Ideas of places to twin Altea with day or night

Spend the morning in the hustle and bustle of the large street market, which is held every Tuesday near the new town. Then jump on the tram and visit Denia for a bit of lunch before enjoying the return journey back through the beautiful scenery of the Costa Blanca North.

Visit the tourist magnet that is the nearby Fonts del Algar waterfalls

head to Allbir for a walk along the long beach front promenade and a filling menu del dia at any of the lovely restaurants which line it.

Altea Marina

Parking: is in the car park and is free

From here: walk down to the port, turn left and walk away from the boats for the sandy beach and promenade.

Altea Market - Tuesday Morning

Altea Tram Station

From here: there is only one platform which is used by the trams going north and south.
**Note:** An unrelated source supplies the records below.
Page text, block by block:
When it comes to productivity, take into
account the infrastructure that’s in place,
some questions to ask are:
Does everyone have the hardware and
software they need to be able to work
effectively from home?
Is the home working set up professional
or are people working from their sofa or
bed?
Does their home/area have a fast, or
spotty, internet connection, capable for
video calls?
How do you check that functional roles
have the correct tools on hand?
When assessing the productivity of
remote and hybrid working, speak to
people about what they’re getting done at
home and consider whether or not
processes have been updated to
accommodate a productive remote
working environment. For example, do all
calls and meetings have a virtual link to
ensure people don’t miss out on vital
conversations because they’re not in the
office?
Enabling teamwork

Buy your tickets on the tram.


News - 24th May 2021 - The massive project to refurbish and modernise the seafront of Altea has now started.  This work will continue for the next 12 months and will have a direct impact on 29 businesses along the front, steps have been taken with the project to allow them to continue working as much as possible.

Below is an artist's impression of what the new sea front will eventually look like.

Altea new promenade

The beach of Altea is over 5 km long and is divided into the stony Cap Negret beach to the north of Altea, followed by the La Roda beach next to the old town and the largest beach the Cap Blanc to the south which blends into the coast of Albir.

Cap Blanch Altea

Altea and the surrounding mountains

A short distance from Altea you will find the mountain area of Sierra de Bernia which reaches up to 1130 mt high, from that area you will have views of the Altea area and the coastline.

Main Fiestas in Altea

June - Sant Antoni, San Juan

The famous Tree Festival this is generally held at the beginning of San Juan, the village men find a large poplar tree, drag it through the streets to the main square in the old town (to show their masculinity), once the tree is in the square it is then erected and tied to nearby buildings and the men take it in turns to climb the tree to see who can get the highest.  A fun festival where looks of wine is drunk.
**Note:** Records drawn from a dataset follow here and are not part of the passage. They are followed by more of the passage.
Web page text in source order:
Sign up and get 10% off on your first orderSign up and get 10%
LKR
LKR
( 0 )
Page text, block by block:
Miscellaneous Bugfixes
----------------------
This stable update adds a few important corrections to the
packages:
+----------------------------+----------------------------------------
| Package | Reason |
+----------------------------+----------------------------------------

July - Sant Pere, Sant Jaume and Santa Anna,

August - Sant Roc, Sant Llorenç, Sant Isidre, Sant Lluís The fireworks of Castell de L’Olla,

Altea Fireworks

September - Sant Tomàs, Moors and Christians - The Moors and Christians festivals are a spectacle of noise, colour and tradition, with spectacular costumes, marching processions, battle re-enactments and fireworks. It celebrates the centuries old battles between the Moorish invaders and the Christians and is a must see for visitors and residents alike.   


Like many of the fishing villages along this coast, Altea goes back many centuries. It has been settled by Iberians, Greeks, Romans and Muslims, and then eventually the Christians when it was captured in 1244 by James I of Aragon.

All these civilizations were especially drawn to Altea because it is where the mouth of the River Algar (which further inland feeds the popular Algar Waterfalls) meets the sea and this provided plenty of fresh water for sailors and fisherman, and the town prospered by producing dried salt fish.

But life was far from the idyllic town you see today; in the 17th century, increased pirate attacks caused a decline in the population and economy. Furthermore, its privileged position so close to the sea meant that for centuries whenever there was bad weather the waves crashed into the front line buildings and the inhabitants literally had to leave the doors open and let the waves crash through their homes. This was eventually solved quite recently in the 1970’s by the building of a dyke. But, although this protected the buildings it took away the town’s beach – and even worse, over the years the lake ‘el charco’, (the puddle) created on the inside of the dyke generated bad smells and was generally considered unhealthy, in 2016 the external dyke was removed, the lake dredged and the whole area replaced with an artificial beach. This acts as a break water so the buildings are still protected, but is far more useful for the locals and this new attraction has also done wonders for tourism.